There were 590 households, of which 33.1% had children under the age of 18 living with them, 56.3% were married couples living together, 10.8% had a female householder with no husband present, 5.3% had a male householder with no wife present, and 27.6% were non-families. 17.5% of all households were made up of individuals, and 4.5% had someone living alone who was 65 years of age or older. The average household size was 2.60 and the average family size was 2.91.

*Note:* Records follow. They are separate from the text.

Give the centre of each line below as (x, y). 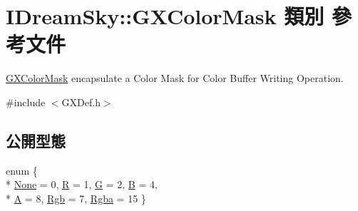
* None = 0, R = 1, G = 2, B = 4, (82, 184)
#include (26, 102)
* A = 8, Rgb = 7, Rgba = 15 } (76, 198)
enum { (22, 170)
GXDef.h (81, 102)
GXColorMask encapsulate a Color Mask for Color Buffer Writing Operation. (175, 78)
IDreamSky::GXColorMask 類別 (165, 16)

The median age in the town was 40 years. 21.9% of residents were under the age of 18; 7.3% were between the ages of 18 and 24; 28.3% were from 25 to 44; 32.3% were from 45 to 64; and 10.1% were 65 years of age or older. The gender makeup of the town was 49.9% male and 50.1% female.

===2000 census===
At the 2000 census, there were 1,393 people, 508 households and 386 families living in the town. The population density was 36.8 PD/sqmi. There were 677 housing units at an average density of 17.9 per square mile (6.9/km^{2}). The racial makeup of the town was 97.85% White, 0.50% African American, 0.72% Native American, 0.14% Pacific Islander, and 0.79% from two or more races. Hispanic or Latino of any race were 0.22% of the population.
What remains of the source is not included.